I think Woodduck's explanation in the first page touches on the right point. Opera's defining trait is the way its music is designed to accompany and be listened to as drama. Just like the music in a song can be used in order to present elements of the lyrics in a manner that works to the composer's aims, the same is true of the music in an opera as it relates to the play. Which is in command depends on your definition of command, but the short answer is that it's a mixed medium, and neither the libretto nor the music alone are really representative of the final work as it was intended by the composer. It's also him who decides how the music is used, so, in that sense, he's the one responsible for choosing the approach employed in order to relate the music to the libretto.
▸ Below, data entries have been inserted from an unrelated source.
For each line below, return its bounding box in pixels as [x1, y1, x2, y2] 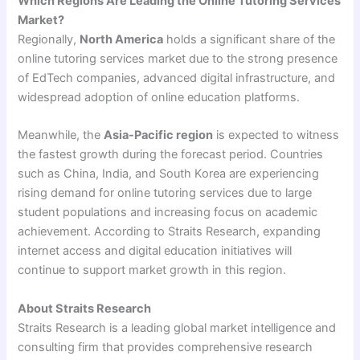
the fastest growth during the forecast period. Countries [18, 147, 324, 162]
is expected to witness [213, 128, 340, 143]
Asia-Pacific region [104, 128, 214, 143]
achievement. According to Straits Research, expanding [18, 224, 321, 239]
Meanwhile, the [18, 128, 104, 143]
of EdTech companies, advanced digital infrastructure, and [18, 70, 336, 85]
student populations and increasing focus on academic [18, 205, 318, 220]
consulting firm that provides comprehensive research [18, 339, 313, 354]
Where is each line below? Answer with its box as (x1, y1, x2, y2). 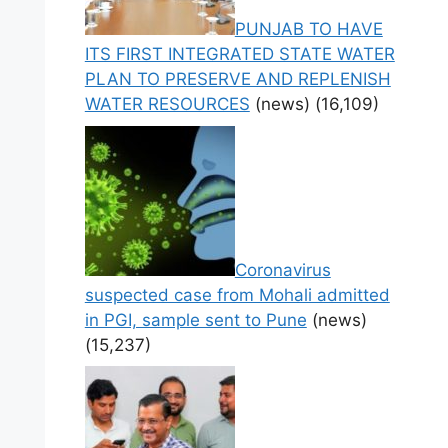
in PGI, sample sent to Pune (84, 309, 307, 330)
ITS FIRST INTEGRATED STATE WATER (84, 44, 395, 65)
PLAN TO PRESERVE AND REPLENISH (84, 69, 391, 90)
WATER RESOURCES (84, 94, 250, 115)
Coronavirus (234, 259, 331, 280)
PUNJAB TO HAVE (234, 19, 383, 40)
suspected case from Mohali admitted (84, 284, 390, 305)
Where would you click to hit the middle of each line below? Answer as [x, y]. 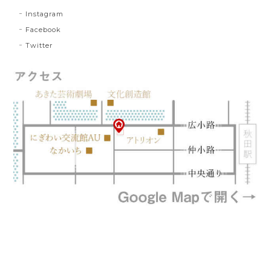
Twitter [39, 45]
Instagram [45, 14]
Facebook [44, 29]
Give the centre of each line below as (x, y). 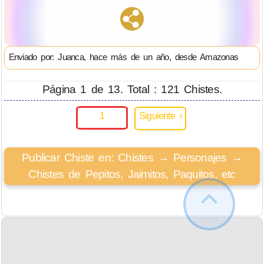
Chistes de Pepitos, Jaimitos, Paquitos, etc (132, 174)
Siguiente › (160, 116)
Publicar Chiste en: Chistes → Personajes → (132, 158)
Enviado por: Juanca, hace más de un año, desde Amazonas (123, 57)
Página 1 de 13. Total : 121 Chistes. (132, 89)
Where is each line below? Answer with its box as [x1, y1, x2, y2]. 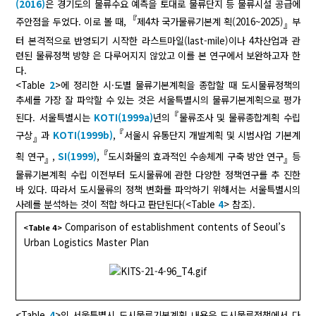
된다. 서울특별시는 [16, 110, 94, 124]
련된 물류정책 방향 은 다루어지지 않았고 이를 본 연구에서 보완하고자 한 [16, 48, 300, 62]
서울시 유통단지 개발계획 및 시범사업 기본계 [123, 128, 300, 142]
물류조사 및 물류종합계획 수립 [179, 110, 300, 124]
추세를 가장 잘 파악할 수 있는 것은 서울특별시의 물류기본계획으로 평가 [16, 92, 300, 107]
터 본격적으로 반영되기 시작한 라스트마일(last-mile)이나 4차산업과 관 [16, 33, 300, 47]
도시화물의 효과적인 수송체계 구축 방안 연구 [107, 150, 284, 164]
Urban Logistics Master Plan [23, 236, 150, 250]
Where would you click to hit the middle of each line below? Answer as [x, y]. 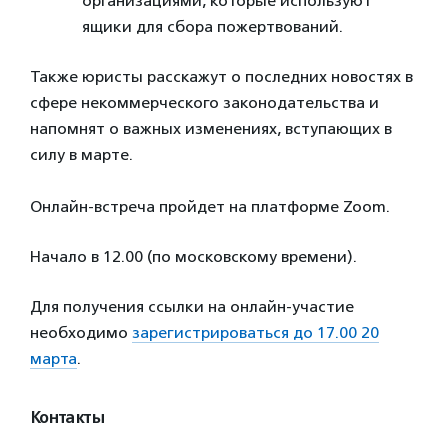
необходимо [81, 332]
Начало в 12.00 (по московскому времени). [193, 256]
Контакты [67, 418]
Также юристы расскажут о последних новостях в [221, 76]
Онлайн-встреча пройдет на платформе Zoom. [210, 206]
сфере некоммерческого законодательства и [204, 102]
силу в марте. [81, 154]
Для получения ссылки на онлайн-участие [192, 306]
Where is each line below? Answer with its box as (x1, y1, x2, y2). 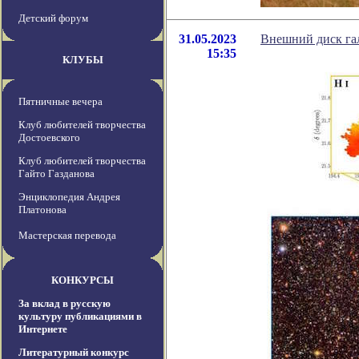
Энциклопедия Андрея (18, 191, 120, 204)
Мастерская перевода (18, 229, 116, 242)
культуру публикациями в (18, 310, 142, 323)
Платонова (18, 204, 67, 216)
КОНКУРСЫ (51, 274, 114, 287)
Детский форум (18, 12, 88, 25)
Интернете (18, 323, 67, 336)
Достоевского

Like Woodduck mentioned, there are several techniques and styles of presentation that have different aims and reflect different ideas of how music can better be used in the genre of musical drama. Everyone reacts to each of these ideas in a different way. R3PL4Y, for instance, enjoys Wagner's approach as it is applied by him when he is in possession of the libretto. In my case, I would lose a lot if I did not know the meaning of the words, but I would still be able to appreciate it in a purely musical level. Anyway, if you are having trouble in general with the appreciation of opera, my recommendations are: always use the libretto, and do not try to listen to it as "pure music", but rather as musical drama. That's how opera, or at least most opera, is supposed to be listened to. It's possible that you can be affected by certain approaches of presentation, but that others may sound inadequate to your personal aesthetics. If you do not listen to the works as they are intended to be listened to, however, you may never find out. Regarding academic resources, a book on the topic I have come to find elucidating is Joseph Kerman's Opera as Drama, but others may have different recommendations that may better match your needs.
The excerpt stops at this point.